Public building.
Details of Site Location: 75 Church Street, at the northeast corner of Adelaide Street East and Church Street, with the main entrance facing Church Street.
Current Use of Property: Condominium.
Historical Description: The Mechanics’ Institute was dedicated to the concept of the education and basic dignity of the working man. F.W. Cumberland of Cumberland and Storm was the architect for this Renaissance-style building with neo-classical squareness and solidity. The central three bays on the Church Steet facade step forward to frame and emphasize the main entrance. Other details: the cornice and the parapet, raised in the centre with a broken silhouette; the variety of windows; the paired pilasters that frame one of the large music-hall windows and ornament the Adelaide Street facade; and the broken pattern of the cornice along this front. Inside there was a semi-circular lecture hall, a library, a separate reading room, and on the second floor a music hall 76’6″ feet by 56′ that had a coved ceiling 35′ high. The cornerstone was laid 17 April 1854. However, by mid 1855, when the work was almost completed, the money raised for the building ran out. The unfinished building was then rented to the Government of Canada for four years to house the post office and the Crown Lands Department. Between the rent and a government grant of $16,000, the building was completed for a cost of $49,888.19.

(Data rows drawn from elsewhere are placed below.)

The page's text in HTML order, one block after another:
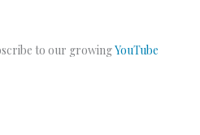
to our growingYouTube
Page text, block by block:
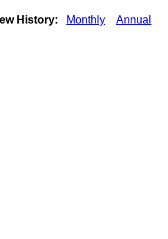
History: Monthly Annual
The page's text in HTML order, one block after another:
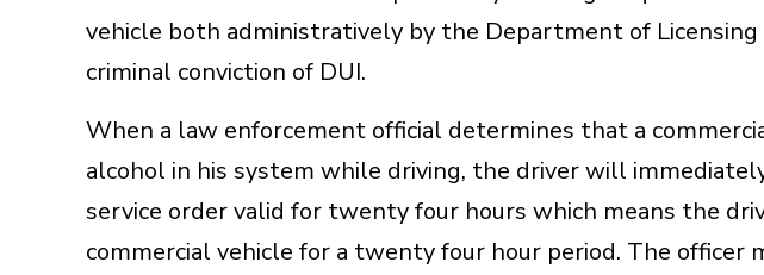
vehicle both administratively by the Department of
criminal conviction of DUI.
When a law enforcement official determines that a
alcohol in his system while driving, the driver will
service order valid for twenty four hours which means the
commercial vehicle for a twenty four hour period. The officer
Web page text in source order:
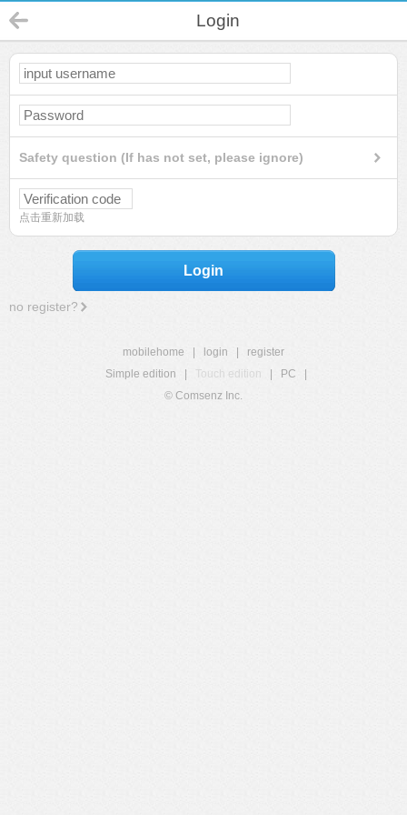
Login
Safety question (If has not set, please ignore)
点击重新加载
Login
no register?
mobilehome login
register
Simple edition
Touch edition PC
© Comsenz Inc.
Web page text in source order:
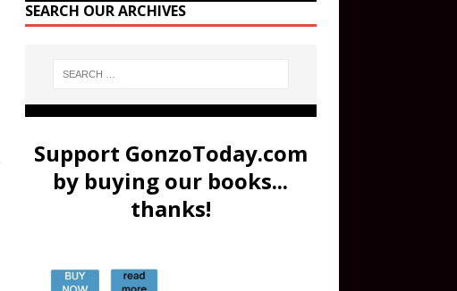
SEARCH OUR ARCHIVES
Support GonzoToday.com
by buying our books...
thanks!
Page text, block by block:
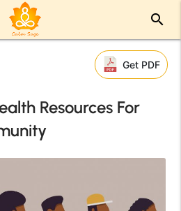
search
Get PDF
Resources For
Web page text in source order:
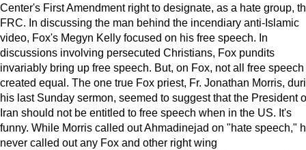
Center's First Amendment right to designate, as a hate group,
FRC. In discussing the man behind the incendiary anti-Islamic
video, Fox's Megyn Kelly focused on his free speech. In
discussions involving persecuted Christians, Fox pundits
invariably bring up free speech. But, on Fox, not all free
created equal. The one true Fox priest, Fr. Jonathan Morris,
his last Sunday sermon, seemed to suggest that the President
Iran should not be entitled to free speech when in the US. It's
funny. While Morris called out Ahmadinejad on "hate speech,"
never called out any Fox and other right wing
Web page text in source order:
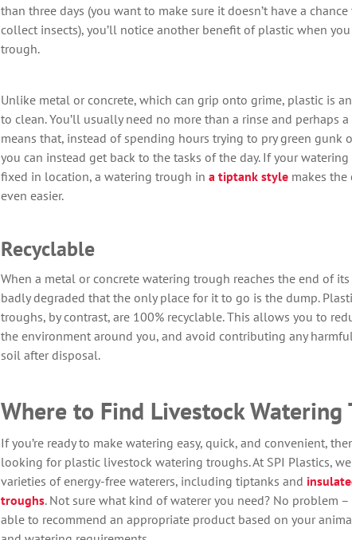
than three days (you want to make sure it doesn’t have a
collect insects), you’ll notice another benefit of plastic when
trough.
Unlike metal or concrete, which can grip onto grime, plastic is
to clean. You’ll usually need no more than a rinse and perhaps
means that, instead of spending hours trying to pry green gunk
you can instead get back to the tasks of the day. If your
fixed in location, a watering trough in a tiptank style makes the
even easier.
Recyclable
When a metal or concrete watering trough reaches the end of its
badly degraded that the only place for it to go is the dump.
troughs, by contrast, are 100% recyclable. This allows you to
the environment around you, and avoid contributing any
soil after disposal.
Where to Find Livestock Watering
If you’re ready to make watering easy, quick, and convenient,
looking for plastic livestock watering troughs. At SPI Plastics,
varieties of energy-free waterers, including tiptanks and
troughs. Not sure what kind of waterer you need? No problem
able to recommend an appropriate product based on your
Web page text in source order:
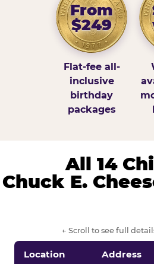
From
$249
Flat-fee all-
inclusive
birthday
packages
All 14
Chuck E.
← Scroll to see full
Location Address
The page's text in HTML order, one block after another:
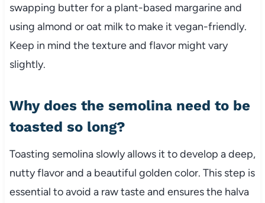
swapping butter for a plant-based margarine and
using almond or oat milk to make it vegan-friendly.
Keep in mind the texture and flavor might vary
slightly.
Why does the semolina need to be
toasted so long?
Toasting semolina slowly allows it to develop a deep,
nutty flavor and a beautiful golden color. This step is
essential to avoid a raw taste and ensures the halva
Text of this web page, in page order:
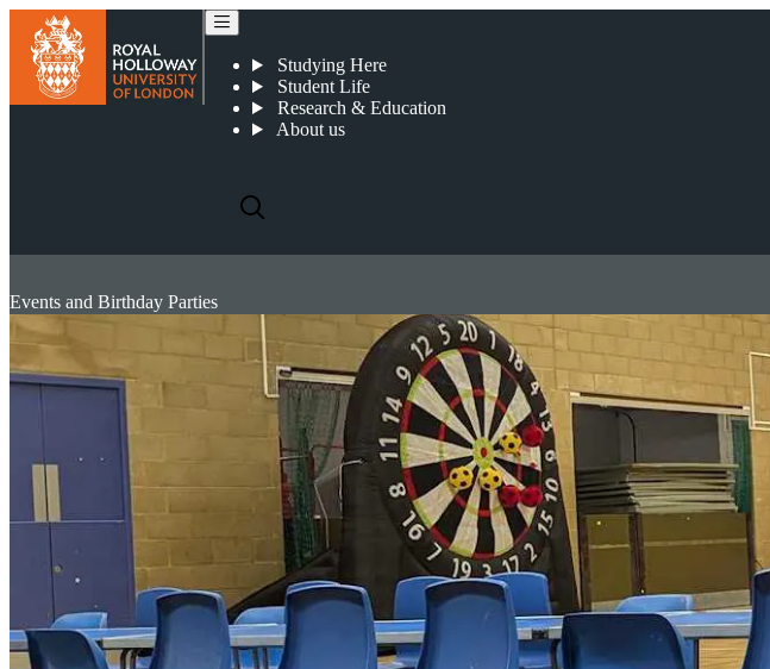
Studying Here
Student Life
Research & Education
About us
Events and Birthday Parties
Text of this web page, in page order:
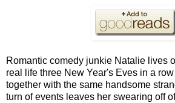
Romantic comedy junkie Natalie lives
real life three New Year's Eves in a
together with the same handsome
turn of events leaves her swearing off
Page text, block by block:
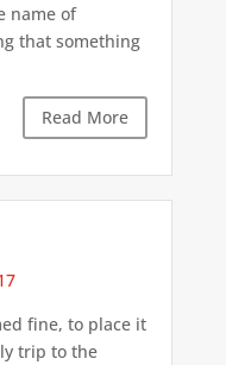
name of
that something
Read More
fine, to place it
trip to the
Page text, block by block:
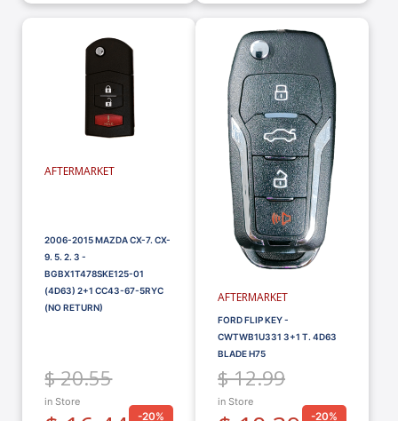
AFTERMARKET
2006-2015 MAZDA CX-7. CX-
9. 5. 2. 3 -
BGBX1T478SKE125-01
(4D63) 2+1 CC43-67-5RYC
(NO RETURN)
$ 20.55
in Store
-20%
AFTERMARKET
FORD FLIP KEY -
CWTWB1U331 3+1 T. 4D63
BLADE H75
$ 12.99
in Store
-20%
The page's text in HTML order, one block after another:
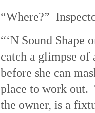
“Where?”
“‘N Sound Shape
catch a glimpse of
before she can
place to work out.
the owner, is a
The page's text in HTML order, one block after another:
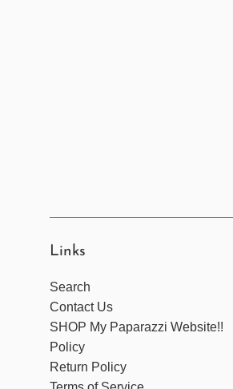
Links
Search
Contact Us
SHOP My Paparazzi Website!!
Policy
Return Policy
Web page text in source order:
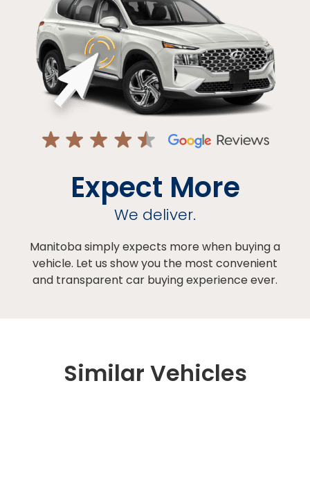
Expect More
We deliver.
Manitoba simply expects more when buying a
vehicle. Let us show you the most convenient
and transparent car buying experience ever.
Similar Vehicles
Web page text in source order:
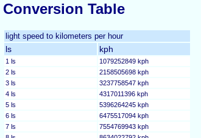
Conversion Table
light speed to kilometers per hour
ls kph
1 ls
1079252849 kph
2 ls
2158505698 kph
3 ls
3237758547 kph
4 ls
4317011396 kph
5 ls
5396264245 kph
6 ls
6475517094 kph
7 ls
7554769943 kph
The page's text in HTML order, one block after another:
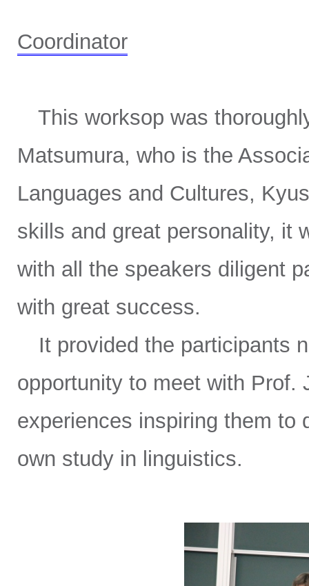
Coordinator
This worksop was
Matsumura, who is the
Languages and Cultures,
skills and great personality, it
with all the speakers diligent
with great success.
It provided the participants
opportunity to meet with Prof.
experiences inspiring them to
own study in linguistics.
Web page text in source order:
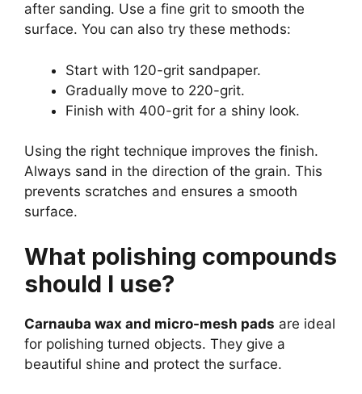
after sanding. Use a fine grit to smooth the
surface. You can also try these methods:
Start with 120-grit sandpaper.
Gradually move to 220-grit.
Finish with 400-grit for a shiny look.
Using the right technique improves the finish.
Always sand in the direction of the grain. This
prevents scratches and ensures a smooth
surface.
What polishing compounds
should I use?
Carnauba wax and micro-mesh pads are ideal
for polishing turned objects. They give a
beautiful shine and protect the surface.
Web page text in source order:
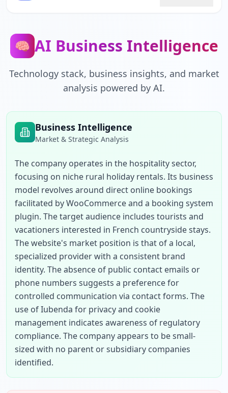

The Institute finally moved into it new home in 1861. Except for the music hall, the main rooms served a definite purpose in fulfilling the Institute’s educational mandate. This was the beginning of organized semi-technical education in the city when the general level of education was very low. The library very quickly became its largest asset, including thousands of volumes. On 1 July 1883 the city took over the library as the basis of the Toronto Public Library system, where it remained until 1906 when the new Carnegie Public Library opened on College Street. Until 1927 a library branch remained in the building. The following year the building was taken over by the city’s Department of Welfare. In 1948 the building was demolished for a parking lot, then a garage, and now a condominium.
Relative Importance: This building was the first large library and the site of the first organized semi-technical education in Toronto.
Planning Implications: There should be more than a simple plaque on this site.
Reference Sources: William Dendy, Lost Toronto; Eric Arthur, Toronto – No Mean City; City of Toronto Archives.